Славута покачал головой:
— Не верится, чтобы Ярослав замыслил что-то лихое против тебя, княже. Разве что на будущее примеряется. На всякий случай… Да и кто из князей, да ещё черниговских не грезил и не грезит стать великим князем?
— В том то и беда, что каждый хочет стать великим князем, а слушаться его некому! Всяк на свой салтык[88] норовит сделать! Русь развалилась, распалась, и поганые обдирают её со всех сторон!
— воскликнул с горечью в голосе Святослав.
— Твоя правде, княже, — скорбно произнёс Славута. — У Руси ныне две беды: княжеские свары и половецкие набеги… И какая из них страшнее — трудно сказать… По-моему, первая… Если бы князья слушались только великого князя, если бы все заодно стояли, то и половцы не были бы страшны! Мы их всем миром выгнали б из наших степей, как это сделал когда-то Владимир Мономах, который загнал Атрака — отца Кончака аж за Обезские горы… А сейчас выгнать их не можем, потому как силы Руси распылены, разъединены. Даже сердце Руси — Киев и Киевская земля — не принадлежат одному князю: Киев — тебе, а земля — Рюрику. А между вами, хотя вы и мирно живете, не всегда единое мнение. Что же говорить про других князей?… Вот и выходит, что главное зло наше — княжеские раздоры, княжеские межусобицы!.. Утихомирь князей, Святослав! Обрати к себе сердца покорных ласкою, а на непокорных накинь узду, чтобы послушны стали! И тогда, собрав силы в единый кулак, ударь на поганых, чтоб навсегда отбить охоту ходить на Русь!

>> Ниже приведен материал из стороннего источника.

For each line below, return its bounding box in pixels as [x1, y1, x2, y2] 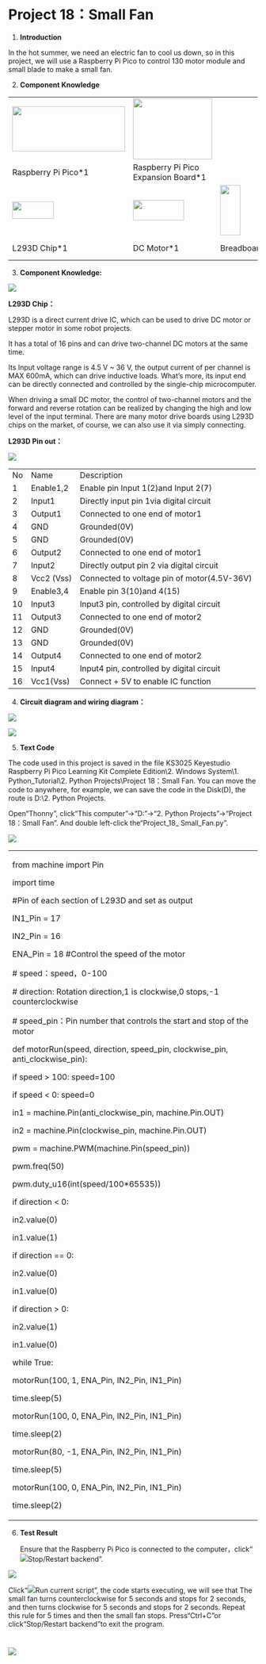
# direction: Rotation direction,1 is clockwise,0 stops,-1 [12, 986, 219, 997]
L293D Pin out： [8, 436, 63, 446]
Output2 [30, 546, 62, 558]
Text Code [19, 742, 55, 752]
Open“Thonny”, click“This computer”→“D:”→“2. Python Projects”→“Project [8, 808, 252, 818]
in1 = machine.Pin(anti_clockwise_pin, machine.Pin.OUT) [12, 1106, 224, 1118]
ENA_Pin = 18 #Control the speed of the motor [12, 948, 186, 959]
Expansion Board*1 [132, 172, 207, 183]
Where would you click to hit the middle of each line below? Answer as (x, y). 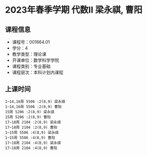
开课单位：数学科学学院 (35, 60)
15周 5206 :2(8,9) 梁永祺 (30, 112)
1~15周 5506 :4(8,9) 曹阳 (30, 138)
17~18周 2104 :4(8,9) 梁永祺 (33, 143)
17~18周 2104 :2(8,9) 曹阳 (31, 127)
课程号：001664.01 (31, 42)
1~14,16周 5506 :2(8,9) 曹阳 (33, 107)
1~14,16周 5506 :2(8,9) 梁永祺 (35, 102)
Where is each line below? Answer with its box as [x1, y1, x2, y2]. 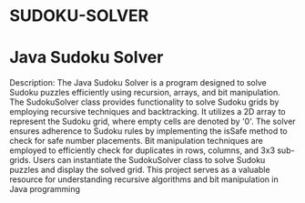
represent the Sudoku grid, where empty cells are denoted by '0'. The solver [9, 116, 296, 127]
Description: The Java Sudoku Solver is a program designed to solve [9, 77, 267, 88]
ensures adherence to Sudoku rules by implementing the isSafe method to [9, 126, 289, 137]
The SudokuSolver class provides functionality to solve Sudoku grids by [9, 96, 280, 107]
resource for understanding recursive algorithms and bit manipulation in [9, 174, 280, 185]
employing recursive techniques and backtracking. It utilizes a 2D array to [9, 107, 287, 117]
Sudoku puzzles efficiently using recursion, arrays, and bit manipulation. [9, 87, 280, 98]
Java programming [9, 184, 80, 195]
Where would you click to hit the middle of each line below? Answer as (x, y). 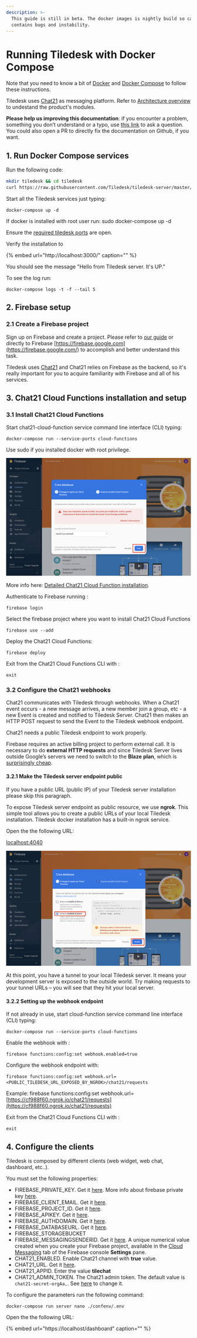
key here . (26, 1196)
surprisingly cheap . (29, 763)
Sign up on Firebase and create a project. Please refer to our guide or (90, 337)
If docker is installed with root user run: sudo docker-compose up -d (89, 221)
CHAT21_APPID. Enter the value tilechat (63, 1271)
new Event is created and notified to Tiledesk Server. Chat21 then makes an (97, 715)
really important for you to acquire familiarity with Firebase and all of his (93, 373)
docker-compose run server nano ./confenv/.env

— Но отогнать их от наших рубежей нужно сейчас, сегодня! — воскликнул Святослав. — Ибо пока мы объединимся, они весь люд наш со свету изведут — некого объединять будет.
— Для этого мы и едем ныне и к Ярославу, и к Игорю, и к Всеволоду, чтобы остановить вражеское нашествие… Но главной целью твоей жизни, Святослав, было и будет всегда объединение Руси! Разве не об этом мечтал ты, когда в Новгороде-Северском княжил и когда сидел в нашем благословенном Чернигове?…
— Мы вместе мечтали об этом, друже, — Святослав положил руку на колено Славуты. — Вместе! Вот уже и чубы наши покрылись густой изморозью, а мы всё ещё продолжаем лишь мечтать об этом… Потому что нам это не под силу. Не получается. Не объединить ведь то, что не объединяется!.. Попробуй, к примеру, привлечь на сторону Киева гордого Ярослава Осмомысла — не согласится! Подпёр горы Угорские своими могучими полками и сидит себе, в ус не дует в своём Галиче, на высокой горе, воюет с непокорным боярством, которое тоже стало таким же злом, как и княжеские распри, и не думает о том, что Киев едва держится под натиском кочевников… А Всеволод Владимиро-Суздальский! Сильнейший князь! Шеломами своих полков мог бы Волгу вычерпать и Дон расплескать! Так нет! Сидит за лесами, за голубыми реками, и не страшны ему половцы, потому как далеко сидит… А про всю Русь и думать не желает!.. Даже брат, родной брат Ярослав мне не помогает, а тайно ставит палки в колеса! Так что же говорить о других князьях!
Голос Святослава дрогнул.
Славута обнял его за плечи.
— Тяжело тебе, княже-друже! Тяжко! И всё же нужно выстоять! Половцы — сила грозная, но всё же не такая, что сломит нас на корню! Мы сумеем ей противостоять… Страшно иное: те народы неведомые, племена дикие — гоги и магоги[89], которые появятся из земель восточных, незнаемых, чтобы покарать нас за грехи наши! Вот перед ними Русь не устоит, если останется разъединённая, как ныне!.. Вот чего нужно бояться нам, княже! От этого день и ночь изнывает в тоске моё сердце!
За бортом тихо плещутся синие воды Десны и звонкая тишина стоит над весенней землёй. И так же тихо течёт беседа двух седоголовых мужей, которых судьба соединила в детстве и провела через долгую жизнь по тропинке верной дружбы.